From the first line to the last, repeat the data exactly and drop the pictures.

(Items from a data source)
|---|
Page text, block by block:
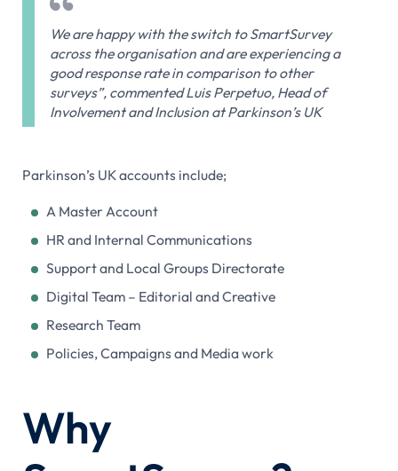
We are happy with the switch to SmartSurvey
across the organisation and are experiencing a
good response rate in comparison to other
surveys”, commented Luis Perpetuo, Head of
Involvement and Inclusion at Parkinson’s UK
Parkinson’s UK accounts include;
A Master Account
HR and Internal Communications
Support and Local Groups Directorate
Digital Team – Editorial and Creative
Research Team
Policies, Campaigns and Media work
Why
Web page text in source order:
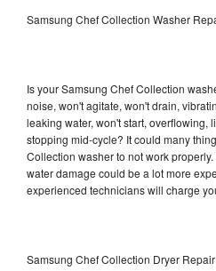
|---|
** Solved exercise **
Page text, block by block:
We are happy with the switch to SmartSurvey
across the organisation and are experiencing a
good response rate in comparison to other
surveys”, commented Luis Perpetuo, Head of
Involvement and Inclusion at Parkinson’s UK
Parkinson’s UK accounts include;
A Master Account
HR and Internal Communications
Support and Local Groups Directorate
Digital Team – Editorial and Creative
Research Team
Policies, Campaigns and Media work
Why
Web page text in source order:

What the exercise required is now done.